„Songs for Kom­meno“ ist ein ambi­tio­nier­tes Pro­jekt: Mit den acht Jazz-Songs will Gün­ter Baby Som­mer auf das Mas­sa­ker einer deut­schen Wehr­machts­ein­heit im grie­chi­schen Kom­meno am 16.8.1943 erin­nern. Und das umfang­rei­che Büch­lein dazu doku­men­tiert die Ernst­haf­tig­keit, mit der sich Baby Som­mer auf die Auf­ga­be, den Ort, die Geschich­te ein­ge­las­sen hat (aller­dings nicht so sehr das Gesche­hen selbst).

So weit, so gut. Aber „Songs for Kom­meno“ hat lei­der einen gro­ßen Nach­teil: Musi­ka­lisch lässt mich die CD reich­lich kalt. Das ist mir alles arg betu­lich und viel zu lang­wei­lig – und zugleich immer so bedeu­tungs­schwan­ger. Viel­leicht hät­te ich erst­mal ein­fach die Musik hören sol­len, ohne nähe­re Infor­ma­tio­nen. Hat man die Tex­te im groß­zü­gi­gen Begleit­buch gele­sen, geht das aber nicht mehr: Die Musik kann dann nicht mehr für sich ste­hen, sie muss mehr sein. Näm­lich Ver­gan­gen­heits­be­wäl­ti­gung in irgend­ei­ner Form, Erin­ne­rung, auch Erin­ne­rungs­po­li­tik, zugleich Vesöh­nung und Bit­te um Ver­ge­bung und so wei­ter. Das ist (in mei­nen Ohren) doch ein biss­chen viel für die­se Klän­ge. Viel­leicht funk­tio­niert das für ande­re Hörer her­vor­ra­gend, viel­leicht hat es auch am qua­si authen­ti­schen Ort gelin­gen kön­nen – in mei­nem Heim, wo ich im beque­men Ses­sel sit­ze und drau­ßen der ers­te Vor-Herbst-Regen nie­selt, klappt das aber ein­fach nicht. Aber ich bin bei sol­chen Unter­neh­mun­gen (fast) immer recht skep­tisch – mei­ner Erfah­rung nach wird dabei die Musik (und die ist es beson­ders, die für sol­che Pro­jek­te ein­ge­spannt wird) mit einer Auf­ga­be über­frach­tet, die sie ein­fach nicht leis­ten kann – näm­lich kon­kre­te Inhal­te irgend­wie zu trans­por­tie­ren. Aber das sind grund­sätz­li­che Ein­stel­lun­gen, was man von Musik erwar­ten will und ihr an kom­mu­ni­ka­ti­ven Auf­ga­ben (im wei­te­ren Sin­ne) zu-muten möch­te. Ich bin da gene­rell sehr zurück­hal­tend, weil ich über­zeugt bin, dass Klang und Form (um das mal so abs­trakt zu las­sen) die bes­se­ren Ver­mitt­lungs­in­stan­zen sind – und auch ohne bestimm­te bzw. bestimm­ba­re Inhal­te Men­schen bewe­gen und letzt­lich auch ver­än­dern kön­nen.
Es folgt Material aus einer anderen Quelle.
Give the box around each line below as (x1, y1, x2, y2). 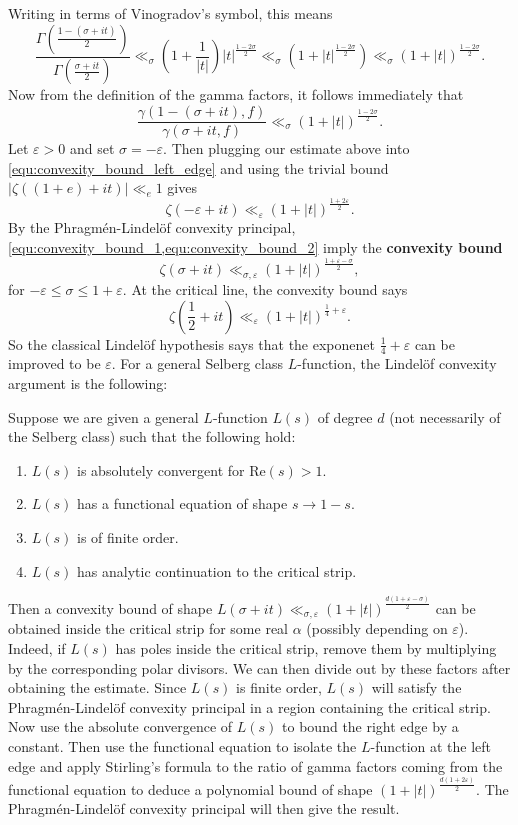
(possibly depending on (306, 618, 448, 639)
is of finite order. (77, 526, 179, 547)
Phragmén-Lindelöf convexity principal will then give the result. (8, 798, 400, 819)
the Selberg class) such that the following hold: (8, 426, 296, 447)
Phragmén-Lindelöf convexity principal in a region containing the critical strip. (8, 696, 491, 717)
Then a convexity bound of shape (8, 597, 213, 618)
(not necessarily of (389, 406, 501, 427)
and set (69, 138, 115, 159)
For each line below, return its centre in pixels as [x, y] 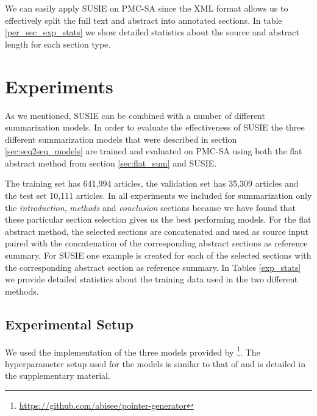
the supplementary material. [58, 375]
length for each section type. [58, 44]
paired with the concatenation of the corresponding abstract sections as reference [156, 243]
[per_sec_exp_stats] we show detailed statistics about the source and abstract [152, 32]
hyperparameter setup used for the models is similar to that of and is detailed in [155, 363]
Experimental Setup [69, 324]
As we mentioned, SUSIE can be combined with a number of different [135, 115]
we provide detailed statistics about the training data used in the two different [151, 279]
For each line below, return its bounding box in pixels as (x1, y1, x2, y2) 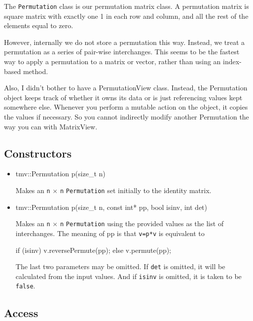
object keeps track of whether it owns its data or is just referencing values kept (4, 92, 243, 102)
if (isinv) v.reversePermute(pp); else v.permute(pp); (15, 244, 172, 255)
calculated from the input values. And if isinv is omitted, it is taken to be (15, 271, 242, 281)
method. (23, 66, 48, 76)
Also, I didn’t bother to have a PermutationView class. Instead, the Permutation (4, 82, 248, 93)
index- (223, 56, 242, 67)
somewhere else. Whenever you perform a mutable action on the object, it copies (4, 102, 248, 112)
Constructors (4, 145, 72, 160)
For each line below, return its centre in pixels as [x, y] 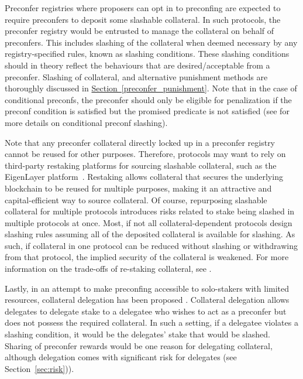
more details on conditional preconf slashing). [86, 122]
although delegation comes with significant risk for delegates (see [121, 357]
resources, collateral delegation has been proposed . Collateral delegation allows [147, 300]
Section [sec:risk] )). [39, 368]
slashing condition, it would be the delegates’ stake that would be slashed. [137, 334]
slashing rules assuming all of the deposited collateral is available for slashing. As [150, 234]
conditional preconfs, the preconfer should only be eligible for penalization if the [148, 99]
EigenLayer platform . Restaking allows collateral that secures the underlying [144, 177]
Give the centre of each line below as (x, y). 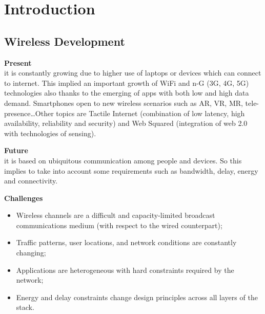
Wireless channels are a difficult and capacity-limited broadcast (116, 215)
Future (16, 150)
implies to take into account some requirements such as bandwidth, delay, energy (131, 170)
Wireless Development (65, 41)
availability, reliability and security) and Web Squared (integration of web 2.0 (126, 123)
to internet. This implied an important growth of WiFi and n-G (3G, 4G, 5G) (127, 82)
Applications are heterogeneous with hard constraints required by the (125, 270)
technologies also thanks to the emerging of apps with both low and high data (127, 93)
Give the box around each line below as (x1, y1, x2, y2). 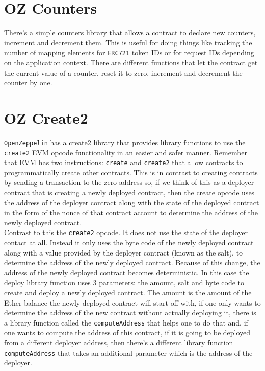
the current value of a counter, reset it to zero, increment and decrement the (4, 67, 243, 78)
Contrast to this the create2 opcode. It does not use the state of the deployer (4, 227, 248, 238)
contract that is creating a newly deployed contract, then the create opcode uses (4, 187, 255, 198)
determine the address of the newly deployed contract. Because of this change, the (4, 257, 260, 268)
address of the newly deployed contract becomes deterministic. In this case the (4, 267, 249, 277)
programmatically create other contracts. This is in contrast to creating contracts (4, 167, 258, 177)
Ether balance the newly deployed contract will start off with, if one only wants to (4, 297, 261, 308)
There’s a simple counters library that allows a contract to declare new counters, (4, 27, 256, 38)
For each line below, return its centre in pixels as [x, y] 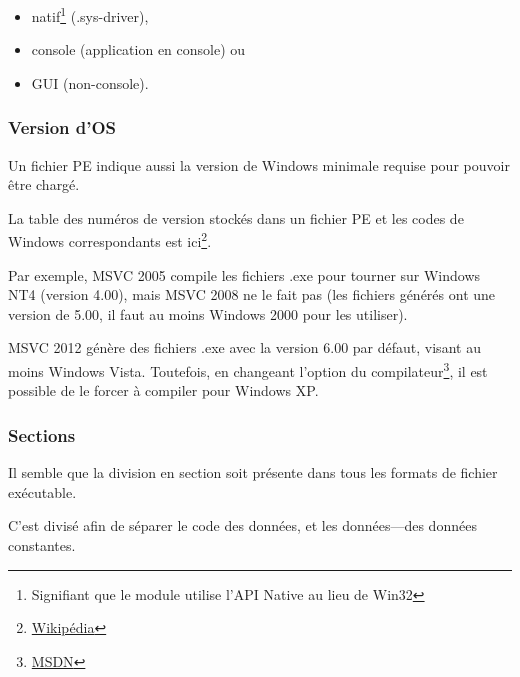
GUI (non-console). [90, 82]
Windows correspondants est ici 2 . [110, 240]
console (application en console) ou [138, 49]
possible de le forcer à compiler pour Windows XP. [163, 390]
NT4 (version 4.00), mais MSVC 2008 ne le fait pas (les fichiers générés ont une [252, 294]
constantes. [42, 544]
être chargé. [44, 184]
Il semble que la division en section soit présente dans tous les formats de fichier [253, 472]
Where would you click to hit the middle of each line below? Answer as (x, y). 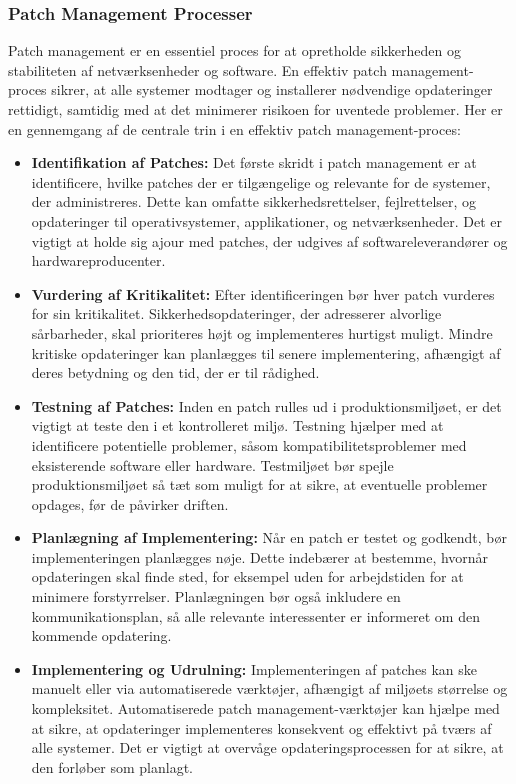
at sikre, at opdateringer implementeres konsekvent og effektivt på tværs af (261, 727)
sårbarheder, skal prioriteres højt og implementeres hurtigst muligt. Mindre (262, 332)
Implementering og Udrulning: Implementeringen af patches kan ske (254, 668)
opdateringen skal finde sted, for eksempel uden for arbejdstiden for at (247, 576)
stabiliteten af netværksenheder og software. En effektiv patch (197, 69)
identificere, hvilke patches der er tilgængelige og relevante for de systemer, (261, 181)
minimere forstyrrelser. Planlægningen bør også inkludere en (216, 596)
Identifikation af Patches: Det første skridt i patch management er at (254, 162)
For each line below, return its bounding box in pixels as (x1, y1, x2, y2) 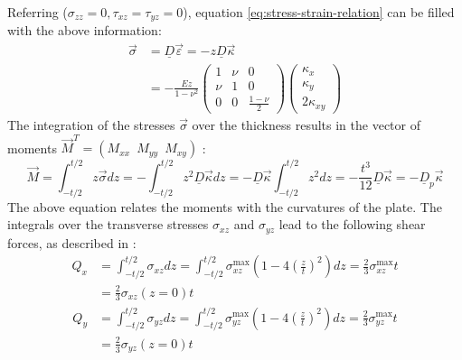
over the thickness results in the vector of (192, 115, 420, 134)
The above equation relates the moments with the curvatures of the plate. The (7, 197, 442, 216)
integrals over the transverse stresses (7, 215, 209, 234)
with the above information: (7, 21, 162, 40)
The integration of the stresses (7, 115, 175, 134)
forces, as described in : (7, 233, 137, 252)
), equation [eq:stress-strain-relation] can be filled (183, 3, 455, 21)
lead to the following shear (278, 215, 426, 234)
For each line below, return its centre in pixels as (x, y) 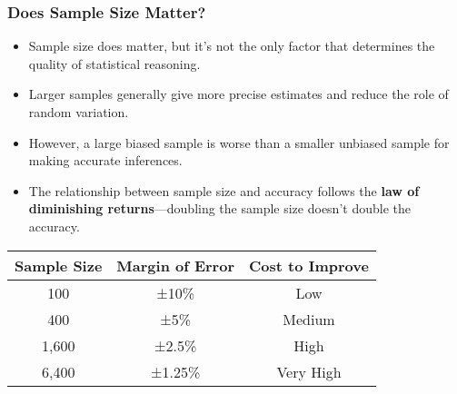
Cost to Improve (308, 265)
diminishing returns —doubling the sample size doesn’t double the (219, 208)
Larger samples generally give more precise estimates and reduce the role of (238, 94)
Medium (309, 319)
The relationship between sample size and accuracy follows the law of (224, 190)
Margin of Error (175, 265)
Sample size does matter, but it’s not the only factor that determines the (232, 46)
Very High (309, 371)
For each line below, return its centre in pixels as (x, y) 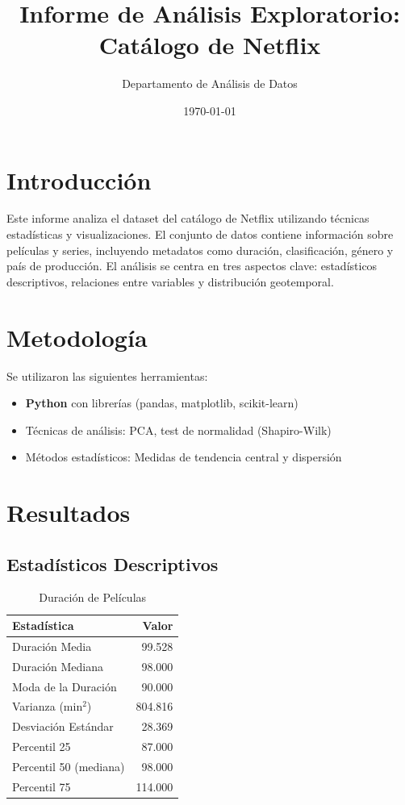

Aber, um noch mal von den grund­sätz­li­chen Din­gen zurück zu den „Songs for Kom­meno“ zu kom­men: Ganz abge­se­hen von die­sem gan­zen Hin­ter­grund ist die Musik hier zwar oft schön (Baby Som­mer ist natür­lich ein sehr guter Schlag­zeu­ger und auch Flo­ros Flo­ridis ein tol­ler Kla­ri­net­tist), aber für mei­nen Geschmack zu flach, zu ein­di­men­sio­nal – kurz: ein­fach zu lang­wei­lig. Da hilft auch die geborg­te Authen­ti­zi­tät des Kla­ge­ge­sangs einer Über­le­ben­den nicht. Und die grie­chi­sche Natio­na­li­tät der betei­lig­ten Musi­ker. Ich blei­be skep­tisch: Ich hal­te Musik (und Kunst all­ge­mein) nicht für das idea­le Medi­um des Umgangs mit Geschich­te, schon gar nicht mit kon­kre­ten Ereig­nis­sen. Das tut bei­den Sei­ten nicht gut.

Gün­ter Baby Som­mer (mit Savina Yan­n­a­tou, Flo­ros Flo­ridis, Evge­ni­os Voul­ga­ris, Spi­li­os Kas­ta­nis): Songs for Kom­meno. Intakt Records CD 190, 2012.